# Coconut Oil



## cockerpoo61 (Jun 24, 2011)

I have heard a few people talk about Coconut Oil and have seen it in Tesco for £6 a jar, before i buy it what do I actually do with it and how much do i use to put with their food? Do I melt it? Sorry for being a bit dim


----------



## RuthMill (Jun 30, 2012)

It's great stuff! It lasts ages!!

-use it to cook your own food
-moisturise with it
-massage with it!!! 
-use it as a hair mask
-rub it in your doggies paws
-add a heaped teaspoon to their food 

-great for allergies, skin, coat, appetite, teeth cleaning, breath, joints, antinflammatory, promotes healing, promote good use of other fats helping to prevent unnecessary weight gain, it can't make you fat because they (medium chain tris) are so easily digested and metabolised, they don't get stored ... The list is endless, it's a medium chain triglyceride which means it doesn't use energy for absorption, use or storage therefore very easily metabolised.


----------



## RuthMill (Jun 30, 2012)

Good for your heart and brain... The type of energy these two prefer to utilise!


----------



## fairlie (Sep 7, 2013)

A miracle food! Have you got stock in a coconut planation Ruth? I really must get some and try it.


----------



## RuthMill (Jun 30, 2012)

fairlie said:


> A miracle food! Have you got stock in a coconut planation Ruth? I really must get some and try it.


No I just really think it's great and natural! 

£6 sounds like a lot but it lasts much longer than any other oil and it has so many more benefits and uses. 

Seriously! It's lovely stuff...


----------



## fairlie (Sep 7, 2013)

I will seriously try it. I adore the smell of coconut. Conjures up suntan lotion and tropical beaches and macaroons. Where could you go wrong with those things.


----------



## RuthMill (Jun 30, 2012)

Just one problem Fairlie, it doesn't have a smell...


----------



## fairlie (Sep 7, 2013)

Ok scratch what I said about trying it then. Unless Rufus develops skin problems that is.


----------



## RuthMill (Jun 30, 2012)

fairlie said:


> Ok scratch what I said about trying it then. Unless Rufus develops skin problems that is.


You must try it!!


----------



## dio.ren (Jan 18, 2013)

coconut oil is amazing but don't give too much as it could give your poo diarrhea. I would start with maybe half a teaspoon a day in the food and see how it agrees with your poo.


----------



## erinafare (Dec 9, 2012)

cockerpoo61 said:


> I have heard a few people talk about Coconut Oil and have seen it in Tesco for £6 a jar, before i buy it what do I actually do with it and how much do i use to put with their food? Do I melt it? Sorry for being a bit dim


Thank you been meaning to ask same question for a while.
I seem to remember someone on here mentioning that they had bought some from Costco. Can't find it in our one only coconut milk perhaps it was one of our U.S.A or Canadian friends.


----------



## cockerpoo61 (Jun 24, 2011)

RuthMill said:


> Good for your heart and brain... The type of energy these two prefer to utilise!

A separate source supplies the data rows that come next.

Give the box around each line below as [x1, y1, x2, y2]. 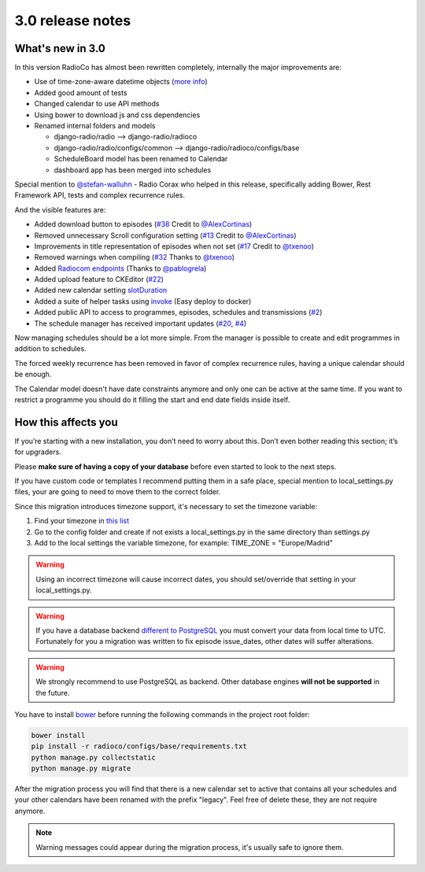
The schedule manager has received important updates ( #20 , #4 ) [34, 319, 247, 328]
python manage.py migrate [31, 764, 131, 773]
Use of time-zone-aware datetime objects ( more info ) [34, 77, 208, 87]
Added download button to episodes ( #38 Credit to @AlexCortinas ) [34, 220, 253, 229]
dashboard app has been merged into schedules [54, 165, 212, 175]
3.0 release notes [14, 12, 131, 29]
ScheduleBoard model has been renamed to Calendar [54, 154, 228, 164]
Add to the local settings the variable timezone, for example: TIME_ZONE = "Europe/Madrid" [34, 538, 334, 548]

So i just take a heaped teaspoonful from the jar and put straight into their food? If its good for the brain best i stock up on it lol. (for my use)

Going to get some this morning then, just wanted to check before i spent £6!


----------



## RuthMill (Jun 30, 2012)

Yes - I feed a heaped teaspoon in the morning with their breakfast and always have but as Renee said you might want to introduce it slowly. My two didn't get diarrhoea. Donna uses it too I think, not sure if she warms it. I don't my two like to lick it and melt it down with their tongues.


----------



## Marzi (Sep 17, 2012)

RuthMill said:


> Just one problem Fairlie, it doesn't have a smell...


I beg to differ - it definitely does have a smell - or the one I have does...



erinafare said:


> Thank you been meaning to ask same question for a while.
> I seem to remember someone on here mentioning that they had bought some from Costco. Can't find it in our one only coconut milk perhaps it was one of our U.S.A or Canadian friends.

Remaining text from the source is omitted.